> DIRECTIONS FOR THIS TASK: Reproduce the listing that follows character for character, excluding its pictures.

> RECORDS SHOWN:

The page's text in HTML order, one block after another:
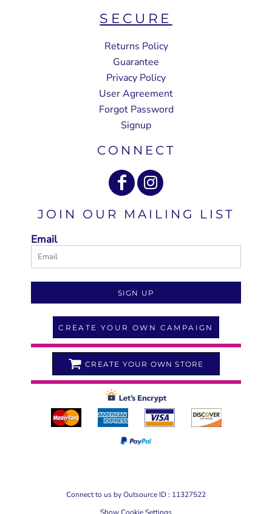
SECURE
Returns Policy
Guarantee
Privacy Policy
User Agreement
Forgot Password
Signup
CONNECT
JOIN OUR MAILING LIST
Email
SIGN UP
CREATE YOUR OWN CAMPAIGN
CREATE YOUR OWN STORE
Connect to us by Outsource ID : 11327522
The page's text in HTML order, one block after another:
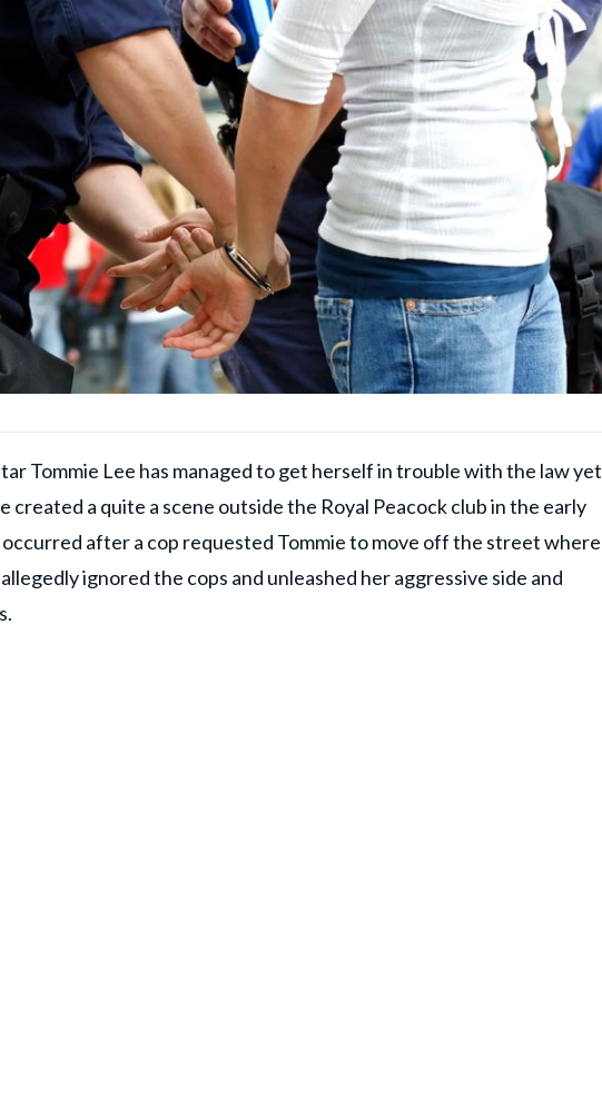
Tommie Lee has managed to get herself in trouble with the law yet
created a quite a scene outside the Royal Peacock club in the early
after a cop requested Tommie to move off the street where
ignored the cops and unleashed her aggressive side and
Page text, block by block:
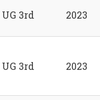
UG 3rd 2023
UG 3rd 2023
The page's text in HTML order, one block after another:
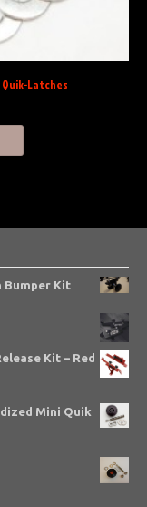
Quik-Latches
Bumper Kit
Kit – Red
Mini Quik
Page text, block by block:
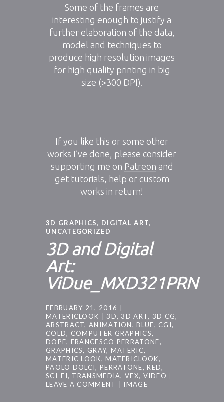
Some of the frames are
interesting enough to justify a
further elaboration of the data,
model and techniques to
produce high resolution images
for high quality printing in big
size (>300 DPI).
If you like this or some other
works I’ve done, please consider
supporting me on Patreon and
get tutorials, help or custom
works in return!
3D GRAPHICS, DIGITAL ART,
UNCATEGORIZED
3D and Digital
Art:
ViDue_MXD321PRN
FEBRUARY 21, 2016
MATERICLOOK
3D, 3D ART, 3D CG,
ABSTRACT,ANIMATION, BLUE, CGI,
COLD, COMPUTER GRAPHICS,
DOPE, FRANCESCO PERRATONE,
GRAPHICS, GRAY, MATERIC,
MATERIC LOOK, MATERICLOOK,
PAOLO DOLCI, PERRATONE, RED,
SCI-FI, TRANSMEDIA,VFX, VIDEO
LEAVE A COMMENT
IMAGE
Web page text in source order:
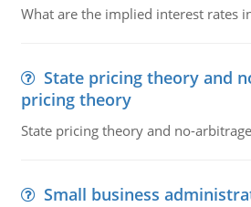
What are the implied interest rates
State pricing theory and
pricing theory
State pricing theory and no-
Small business
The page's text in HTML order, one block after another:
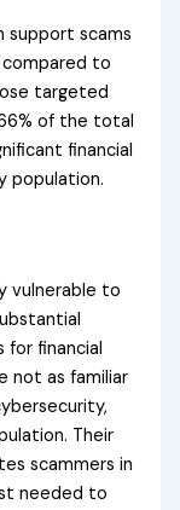
support scams
compared to
targeted
of the total
financial
population.
vulnerable to
financial
not as familiar
Their
scammers in
needed to
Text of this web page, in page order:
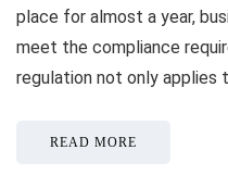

> SOLUTION TO THE EXERCISE:
The page's text in HTML order, one block after another:
SECURE
Returns Policy
Guarantee
Privacy Policy
User Agreement
Forgot Password
Signup
CONNECT
JOIN OUR MAILING LIST
Email
SIGN UP
CREATE YOUR OWN CAMPAIGN
CREATE YOUR OWN STORE
Connect to us by Outsource ID : 11327522
The page's text in HTML order, one block after another:
Tommie Lee has managed to get herself in trouble with the law yet
created a quite a scene outside the Royal Peacock club in the early
after a cop requested Tommie to move off the street where
ignored the cops and unleashed her aggressive side and
Page text, block by block:
UG 3rd 2023
UG 3rd 2023
The page's text in HTML order, one block after another:
Quik-Latches
Bumper Kit
Kit – Red
Mini Quik
Page text, block by block:
Some of the frames are
interesting enough to justify a
further elaboration of the data,
model and techniques to
produce high resolution images
for high quality printing in big
size (>300 DPI).
If you like this or some other
works I’ve done, please consider
supporting me on Patreon and
get tutorials, help or custom
works in return!
3D GRAPHICS, DIGITAL ART,
UNCATEGORIZED
3D and Digital
Art:
ViDue_MXD321PRN
FEBRUARY 21, 2016
MATERICLOOK
3D, 3D ART, 3D CG,
ABSTRACT,ANIMATION, BLUE, CGI,
COLD, COMPUTER GRAPHICS,
DOPE, FRANCESCO PERRATONE,
GRAPHICS, GRAY, MATERIC,
MATERIC LOOK, MATERICLOOK,
PAOLO DOLCI, PERRATONE, RED,
SCI-FI, TRANSMEDIA,VFX, VIDEO
LEAVE A COMMENT
IMAGE
Web page text in source order:
What are the implied interest rates
State pricing theory and
pricing theory
State pricing theory and no-
Small business
The page's text in HTML order, one block after another:
support scams
compared to
targeted
of the total
financial
population.
vulnerable to
financial
not as familiar
Their
scammers in
needed to
Text of this web page, in page order:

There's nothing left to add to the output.